Clouds of Deceit
Page 12
He had been told to leave a Centurion tank close to where the weapon was to be detonated; after the explosion, he was sent into the area to bring the tank back. The tank would not start and Jones stayed beside it for two days until spare parts could be brought. He then drove it back to an army base in Victoria.
Jones tried to get compensation before his death but failed. Peggy Jones was finally awarded compensation, under the Compensation (Australian Government Employees) Act, in 1974 – Aust. $8,600 and small weekly payments for each of her four children. Although the award was tiny, the important point was that the Commissioner for Employees’ Compensation who heard the case decided that Jones had contracted his illness because of the nature of his employment with the army.
In 1980, Lance Edwards, a former RAAF radio operator, went on Australian television to describe how he had become contaminated flying through the atomic cloud at Emu Field in 1953. Edwards’s story of how he had to shower thirteen times to get rid of the contamination was alarming, but no one knew at that time just how badly contaminated the Lincolns had been - it would not become clear until the publication of a damning Australian report on the tests, the Kerr Report, in 1984.
Nevertheless, Edwards’s illness - cancer of the thyroid, an organ known to be sensitive to radiation - was accepted by the Australian government as a ‘disease due to the nature of his employment’, just as William Jones’s cancer had been. Edwards was one of the lucky ones: by 1983, less than a dozen of the hundred or so cases brought under this compensation system had been successful. The largest award was Aust. $30,000. Relying on the Australian courts, rather than the compensation system for workmen, proved no better. The only cases to be won have been brought by widows; no survivor of the tests has yet won a case in court.
The Australian Nuclear Veterans’ Association was set up, with headquarters in Brisbane, to coordinate the men’s fight. In 1980, it drew up a list of demands; the key items were calls for compensation and a demand for the setting-up of a register of all the people who believed their health had been affected by nuclear weapons. The Conservative government’s reaction was to refuse to release names to ANVA for such a register.
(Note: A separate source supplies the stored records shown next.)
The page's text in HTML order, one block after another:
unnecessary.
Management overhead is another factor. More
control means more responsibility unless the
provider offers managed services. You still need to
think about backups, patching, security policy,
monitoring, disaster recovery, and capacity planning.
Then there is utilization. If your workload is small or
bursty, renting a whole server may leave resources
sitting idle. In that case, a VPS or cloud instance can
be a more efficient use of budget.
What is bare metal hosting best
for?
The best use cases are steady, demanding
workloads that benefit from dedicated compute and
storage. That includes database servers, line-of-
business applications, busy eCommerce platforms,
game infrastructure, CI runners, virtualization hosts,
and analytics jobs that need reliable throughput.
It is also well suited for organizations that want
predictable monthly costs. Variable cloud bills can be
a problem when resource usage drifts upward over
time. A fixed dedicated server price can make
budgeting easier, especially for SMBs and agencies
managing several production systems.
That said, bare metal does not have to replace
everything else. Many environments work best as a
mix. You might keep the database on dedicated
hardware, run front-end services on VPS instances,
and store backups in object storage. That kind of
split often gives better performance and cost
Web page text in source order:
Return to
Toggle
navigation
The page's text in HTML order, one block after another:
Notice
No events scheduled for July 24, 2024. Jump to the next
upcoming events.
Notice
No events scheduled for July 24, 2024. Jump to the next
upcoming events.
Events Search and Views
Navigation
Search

Ex-servicemen were not the only people in Australia who were becoming worried about the effects of the tests. In 1980, the council in South Australia which represents aborigines told the Minister for Aboriginal Affairs that some of the Pitjantjatjara people could have been injured by radiation from the British bombs exploded in South Australia. In particular, an aborigine called Yami Lester described a black mist which passed over Wallatinna Station after an explosion just over 100 miles away at Emu Field in 1953. A number of aborigines became very ill, he said, particularly the very young and very old; he himself later went blind.
The Australian government responded to all these allegations and court cases by asking the Australian Ionising Radiation Advisory Committee to examine the available evidence on the tests. This they did in the report already mentioned, AIRAC 9, which was published in January 1983. Its conclusions were comforting. ‘The measures taken to protect the public, and the personnel involved in the nuclear test programs, from radiation injury attributable to the tests were well planned and almost certainly were effective,’ it said.
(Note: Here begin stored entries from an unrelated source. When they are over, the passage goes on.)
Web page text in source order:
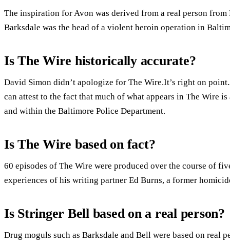
The inspiration for Avon was derived from a real person
Barksdale was the head of a violent heroin operation in
Is The Wire historically accurate?
David Simon didn’t apologize for The Wire.It’s right on
can attest to the fact that much of what appears in The Wire
and within the Baltimore Police Department.
Is The Wire based on fact?
60 episodes of The Wire were produced over the course of
experiences of his writing partner Ed Burns, a former
Is Stringer Bell based on a real person?
Drug moguls such as Barksdale and Bell were based on

It could not have been published at a worse time. Events were taking place in Britain which would undermine AIRAC’s cheerful conclusions to the point where a full-scale Royal Commission would be considered necessary by the Australian government. What was happening in Britain was much the same as had already occurred in Australia, but with this difference: the British government had run the tests, and scraps of documentary evidence were to be found in Britain which were not available in Australia.
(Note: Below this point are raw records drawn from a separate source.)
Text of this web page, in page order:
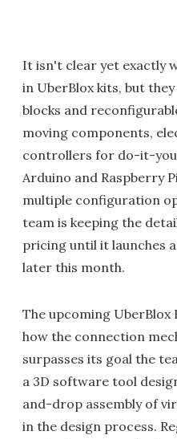
It isn't clear yet exactly
in UberBlox kits, but
blocks and
moving components,
controllers for do-it-
Arduino and Raspberry
multiple configuration
team is keeping the
pricing until it launches
later this month.
The upcoming
how the connection
surpasses its goal the
a 3D software tool
and-drop assembly of
in the design process.
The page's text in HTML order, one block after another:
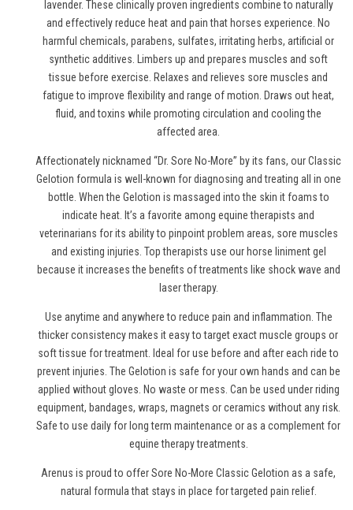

Some British veterans began to suspect a connection with the bomb tests as soon as their diseases were diagnosed. At the end of 1982, the BBC’s Nationwide programme publicized the claims of men who had participated in the hydrogen bomb tests at Christmas Island. In January 1983, Channel Four showed a programme on Maralinga which included footage from an Australian film, Backs to the Blast, in which Australian veterans talked about their experience.
I took up the story in the Sunday Times, as did David Leigh and Paul Lashmar in the Observer. Starting in January 1983, I wrote eight stories in the Sunday Times about the veterans. They included the revelation that an Australian responsible for monitoring radiation exposure at Maralinga had admitted that essential pieces of equipment had failed to work and consequently he had made up records of radiation exposure. Lady Connor, widow of the Daily Mirror columnist, Cassandra, told the Sunday Times she believed her husband’s death could be connected with a hydrogen-bomb test he had observed at Christmas Island.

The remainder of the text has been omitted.